You asked for feedback so here's mine. If the facility requires written teaching along with or instead of verbal teaching, that's where there going to get the noncompliance. It's easy enough to say "okay, I'm listening to your bowel sounds now to see if your tummy is waking up after surgery blahblahblah." Requiring staff to open the app, find the correct education, print it off, walk to the printer, put paper in it because it's always out, print it off again, multiply that x6 patients each and every shift - well, that's the reason no one want to do it. And remember, what you consider simple and easy is sometimes complicated and difficult for other people.

"They do not know if Zofran or Zosyn is their antibiotic and can't tell you what the pain medication they are on is called or its potential side effects"

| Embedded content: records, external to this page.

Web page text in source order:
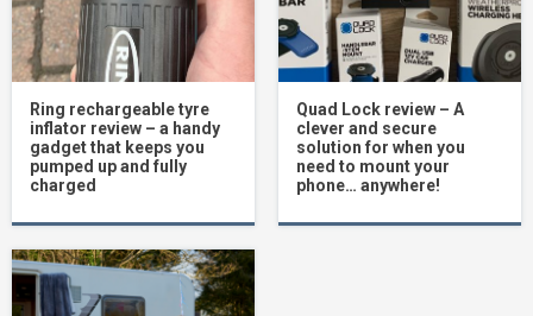
Ring rechargeable tyre
inflator review – a handy
gadget that keeps you
pumped up and fully
charged
Quad Lock review – A
clever and secure
solution for when you
need to mount your
phone… anywhere!

When you take your car in to be fixed do you know the name of every tool the mechanic used? Evey fluid he replaced? No, you just know your alternator is fixed and what the bill is. Patients don't care what their antinausea drug is called, they just want their nausea to be relieved. And just because they can't tell you what pain medication they've been given doesn't mean the nurse didn't tell the patient. Unfamiliar words are hard to recall - it doesn't mean no one has ever said those words to them. Poor patient recall does not mean education didn't take place. "I don't know" can mean I don't know, or it can mean I don't feel like talking right now, or why are you asking me these questions is this some kind of test.

Specializes in private duty/home health, med/surg.

So, the only "correct" way to teach a patient, on your floor, is to give them printed information? And if your audit shows that the printed information wasn't given, the chart doesn't pass?

This is your problem.

I doubt that only 4 in 28 of your patients is educated on their plan of care. Not every patient (and/or family member) is literate. Elderly patients have poor eyesight. Someone with ADHD or another learning disability might be too stressed out from hospitalization for a printout to be of value to them. Some patients prefer a brief verbal explanation of their new med. If you are teaching a dressing change, a demonstration would be more effective than a printout. I could go on and on...

There are soooo many ways that I do patient teaching. Most of my patient teaching is informal. I can bet that your colleagues are educating their patients...they just know better than to insist that printed information is the only way to educate their patients.

You are basically asking your co-workers to waste their time, and I don't blame them for not going along with it.

Specializes in floor to ICU.

Seems adding "just one more piece of paper" to fill out is neverending.